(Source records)
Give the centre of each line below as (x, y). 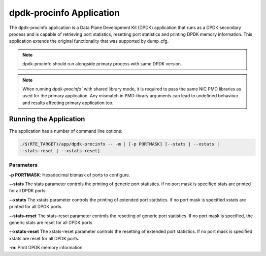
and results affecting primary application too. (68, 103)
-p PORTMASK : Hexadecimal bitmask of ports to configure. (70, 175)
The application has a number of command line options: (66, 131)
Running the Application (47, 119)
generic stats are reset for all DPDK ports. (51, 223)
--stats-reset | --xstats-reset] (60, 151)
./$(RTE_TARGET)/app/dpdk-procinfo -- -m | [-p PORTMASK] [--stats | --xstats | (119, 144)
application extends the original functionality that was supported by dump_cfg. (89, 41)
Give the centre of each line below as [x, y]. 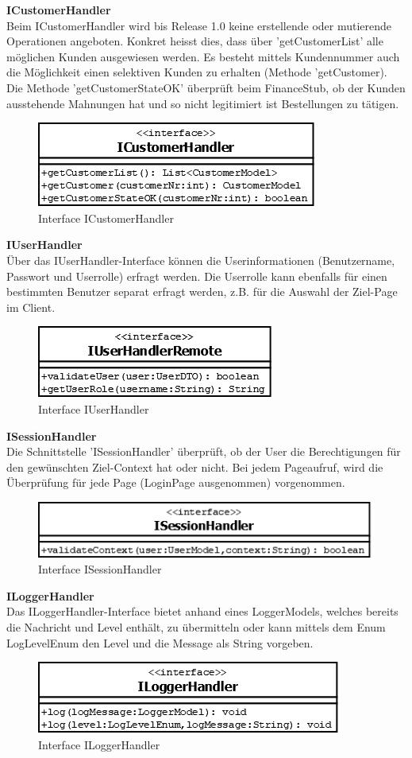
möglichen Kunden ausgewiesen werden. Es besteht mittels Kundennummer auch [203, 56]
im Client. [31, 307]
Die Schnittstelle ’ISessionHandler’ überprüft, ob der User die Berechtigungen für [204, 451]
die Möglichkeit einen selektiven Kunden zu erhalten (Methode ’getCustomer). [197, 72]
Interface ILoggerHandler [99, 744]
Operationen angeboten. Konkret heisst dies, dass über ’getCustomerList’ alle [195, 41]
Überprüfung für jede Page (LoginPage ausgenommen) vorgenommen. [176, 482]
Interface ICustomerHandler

▶ [What you will do]: Copy out each line of the records where the string "stats" appears.

▶ [Answer box]:
generic stats are reset for all DPDK ports. (51, 223)
--stats-reset | --xstats-reset] (60, 151)
./$(RTE_TARGET)/app/dpdk-procinfo -- -m | [-p PORTMASK] [--stats | --xstats | (119, 144)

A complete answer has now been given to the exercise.